The MOR program provides a method for automatic tagging of corpora in the CHAT format. To make this work,
it is necessary to construct a separate MOR grammar for each language. After analysis with MOR,
users can then use the POST program to disambiguate the %mor line. We provide a POST disambiguation
database for English, but for other languages, users will need to do the work of training a POST database
for themselves. This whole system is described in a recent article on
morphosyntactic analysis in CLAN.
We have working MOR grammars for these languages:
- Cantonese (yue): This grammar was built by Brian MacWhinney, Sam Po Law, and Anthony Kong with additional help from a
Cantonese-English lexicon provided by K. K. Luke.
- Chinese (zho): This grammmar was built by Brian MacWhinney and Twila Tardif.
Thanks to K. J. Chen and the CKIP Group of the Academica Sinica for providing
an Excel listing of the 20,000 highest frequency forms of Putonghua
along with their English translations and romanizations.
- Danish (dan): This grammar is in preparation.
- Dutch (nld): This grammar was contributed by Steven Gillis.
- English (eng): This grammar was built initially by Brian MacWhinney and Mitzi Morris. It covers all the forms in the CHILDES English database.
- French (fra): This grammar was contributed by Christophe Parisse.
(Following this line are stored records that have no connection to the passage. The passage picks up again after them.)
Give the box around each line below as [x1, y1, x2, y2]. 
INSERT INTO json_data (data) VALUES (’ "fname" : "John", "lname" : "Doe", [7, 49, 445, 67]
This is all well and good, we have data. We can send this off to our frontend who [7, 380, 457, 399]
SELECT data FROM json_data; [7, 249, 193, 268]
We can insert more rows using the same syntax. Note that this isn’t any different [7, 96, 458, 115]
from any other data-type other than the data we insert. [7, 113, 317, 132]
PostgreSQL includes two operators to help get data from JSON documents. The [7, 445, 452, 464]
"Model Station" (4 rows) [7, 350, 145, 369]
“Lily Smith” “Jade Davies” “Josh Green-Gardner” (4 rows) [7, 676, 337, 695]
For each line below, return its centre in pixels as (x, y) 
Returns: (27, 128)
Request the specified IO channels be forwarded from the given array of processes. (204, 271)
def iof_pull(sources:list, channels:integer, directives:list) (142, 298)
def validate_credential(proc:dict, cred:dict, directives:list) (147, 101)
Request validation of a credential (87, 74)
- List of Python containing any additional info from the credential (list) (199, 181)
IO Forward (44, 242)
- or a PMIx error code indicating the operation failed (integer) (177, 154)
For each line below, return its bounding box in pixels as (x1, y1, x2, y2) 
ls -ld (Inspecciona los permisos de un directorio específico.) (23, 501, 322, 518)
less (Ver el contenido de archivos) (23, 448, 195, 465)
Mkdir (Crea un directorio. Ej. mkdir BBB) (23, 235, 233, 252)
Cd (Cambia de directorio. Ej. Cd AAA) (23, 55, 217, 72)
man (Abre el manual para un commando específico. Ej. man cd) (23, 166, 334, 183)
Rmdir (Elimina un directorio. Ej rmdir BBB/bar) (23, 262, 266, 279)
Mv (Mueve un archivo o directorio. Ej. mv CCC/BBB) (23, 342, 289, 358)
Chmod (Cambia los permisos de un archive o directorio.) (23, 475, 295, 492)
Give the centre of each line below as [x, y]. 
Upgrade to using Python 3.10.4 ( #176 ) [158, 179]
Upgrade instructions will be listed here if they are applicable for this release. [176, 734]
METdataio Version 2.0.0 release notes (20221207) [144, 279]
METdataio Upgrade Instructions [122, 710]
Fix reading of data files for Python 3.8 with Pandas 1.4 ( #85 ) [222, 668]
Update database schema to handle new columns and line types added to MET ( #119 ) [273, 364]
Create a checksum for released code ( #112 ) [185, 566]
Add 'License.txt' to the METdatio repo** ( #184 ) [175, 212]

- French-new (fra): A newer, version of the French grammar.
- German (deu): This grammar was contributed by Heike Behrens.
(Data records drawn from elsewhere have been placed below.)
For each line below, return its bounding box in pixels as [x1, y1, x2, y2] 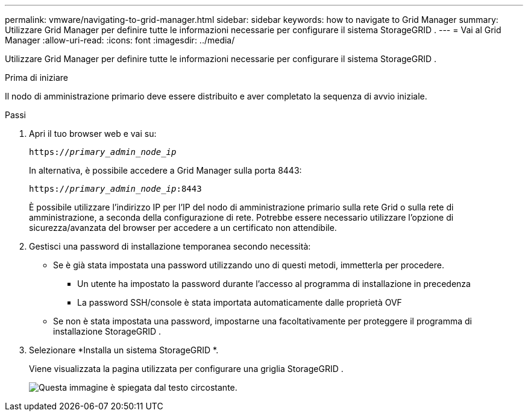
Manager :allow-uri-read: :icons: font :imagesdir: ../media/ [5, 35, 235, 45]
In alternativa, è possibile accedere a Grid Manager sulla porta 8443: [29, 165, 302, 175]
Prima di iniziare [5, 72, 68, 83]
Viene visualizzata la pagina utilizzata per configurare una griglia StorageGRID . [29, 364, 344, 374]
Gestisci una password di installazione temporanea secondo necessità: [29, 241, 311, 251]
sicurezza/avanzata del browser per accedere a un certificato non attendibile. [29, 222, 337, 233]
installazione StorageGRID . [53, 326, 162, 336]
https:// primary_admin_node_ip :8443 [29, 184, 202, 194]
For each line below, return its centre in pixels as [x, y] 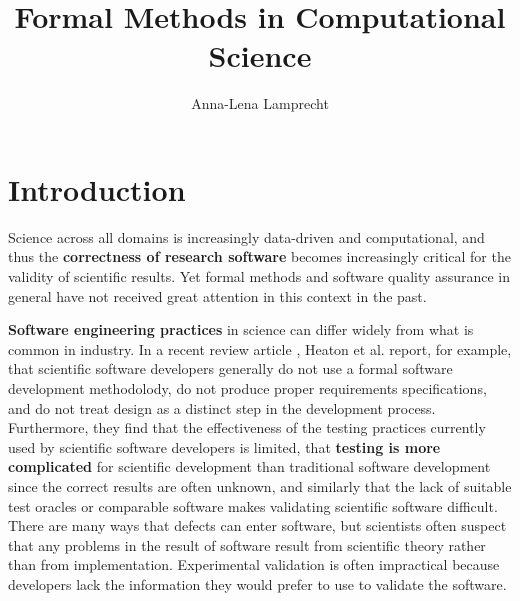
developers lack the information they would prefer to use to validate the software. [257, 583]
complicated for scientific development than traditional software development [249, 466]
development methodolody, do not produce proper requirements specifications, [247, 388]
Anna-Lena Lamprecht [260, 103]
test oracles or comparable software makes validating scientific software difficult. [253, 505]
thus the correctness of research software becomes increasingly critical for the [259, 256]
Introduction [97, 188]
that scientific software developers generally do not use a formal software [230, 368]
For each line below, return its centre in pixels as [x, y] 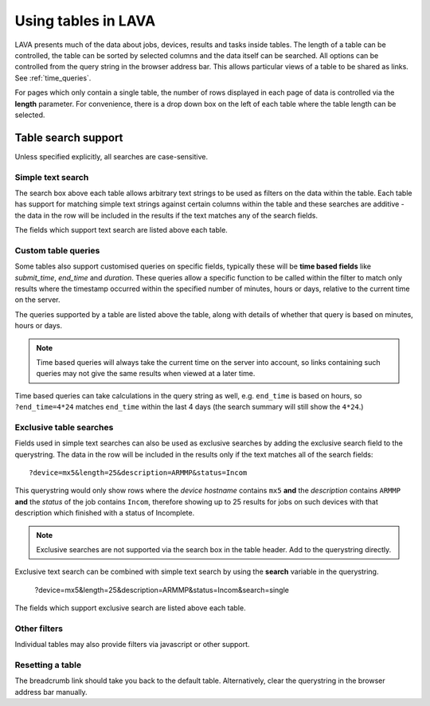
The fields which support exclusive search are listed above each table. [130, 608]
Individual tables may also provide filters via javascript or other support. [132, 645]
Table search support [69, 137]
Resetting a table [48, 665]
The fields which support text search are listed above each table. [121, 230]
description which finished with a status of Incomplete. [105, 513]
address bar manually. [51, 692]
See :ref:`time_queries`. [53, 78]
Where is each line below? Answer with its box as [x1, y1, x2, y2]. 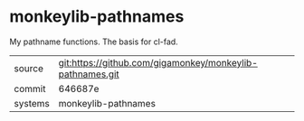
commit [14, 82, 46, 95]
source [14, 61, 43, 74]
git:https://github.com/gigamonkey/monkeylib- [58, 56, 258, 69]
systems [14, 97, 50, 109]
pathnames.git [58, 68, 119, 80]
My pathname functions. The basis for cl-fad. [9, 36, 178, 47]
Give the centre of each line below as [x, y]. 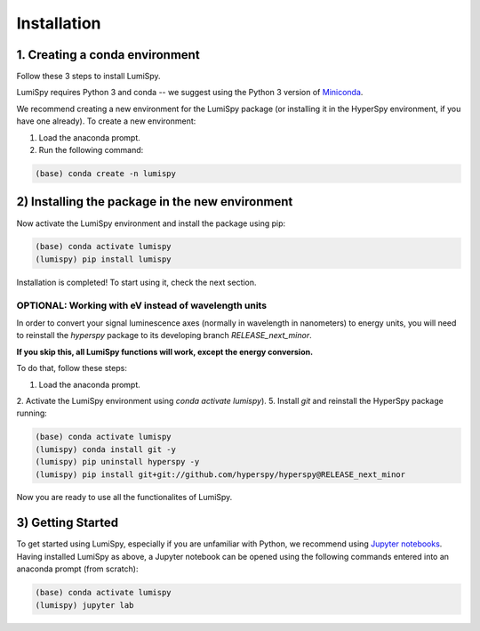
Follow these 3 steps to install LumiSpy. [88, 77]
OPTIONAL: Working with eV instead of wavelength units [141, 305]
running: [32, 413]
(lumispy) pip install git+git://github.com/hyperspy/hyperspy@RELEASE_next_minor [220, 474]
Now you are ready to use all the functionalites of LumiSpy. [124, 498]
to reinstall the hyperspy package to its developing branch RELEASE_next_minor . [164, 336]
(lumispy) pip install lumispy [104, 259]
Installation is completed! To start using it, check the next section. [136, 282]

- Hebrew (heb): This grammar was developed by Aviad Albert, Bracha Nir, Shuly Wintner, Brian MacWhinney, and Ruth Berman.
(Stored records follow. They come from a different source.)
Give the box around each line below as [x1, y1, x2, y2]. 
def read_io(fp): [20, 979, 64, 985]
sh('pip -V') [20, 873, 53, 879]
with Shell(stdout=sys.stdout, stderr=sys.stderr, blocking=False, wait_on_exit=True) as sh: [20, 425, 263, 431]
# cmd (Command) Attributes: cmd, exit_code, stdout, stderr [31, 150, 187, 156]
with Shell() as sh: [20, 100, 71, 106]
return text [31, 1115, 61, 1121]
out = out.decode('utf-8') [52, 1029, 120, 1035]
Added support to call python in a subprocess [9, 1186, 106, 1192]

- Japanese (jpn): This grammar was constructed by Norio Naka and Susanne Miyata.
The distribution includes the Wakachi system from Susanne Miyata for grammatical reference.
- Italian (ita): This grammar was built by Livia Tonelli and Brian MacWhinney.
- Spanish (spa): This grammar was built by Brian MacWhinney.
Five of these grammars (English, Chinese, Cantonese, Japanese, Spanish) also include POST databases created by Christophe Parisse's POSTTRAIN program. After running MOR, you run POST to automatically disambiguate the output of MOR. The Chinese version is functional, but needs a bit more training and clarification of part of speech categories to improve accuracy.
To help those interested in building their own MOR grammars, we provide these two examples
of minMOR grammars. One is the basic example and the other indicates how
to build a grammar that targets only a few word forms, such as the German article.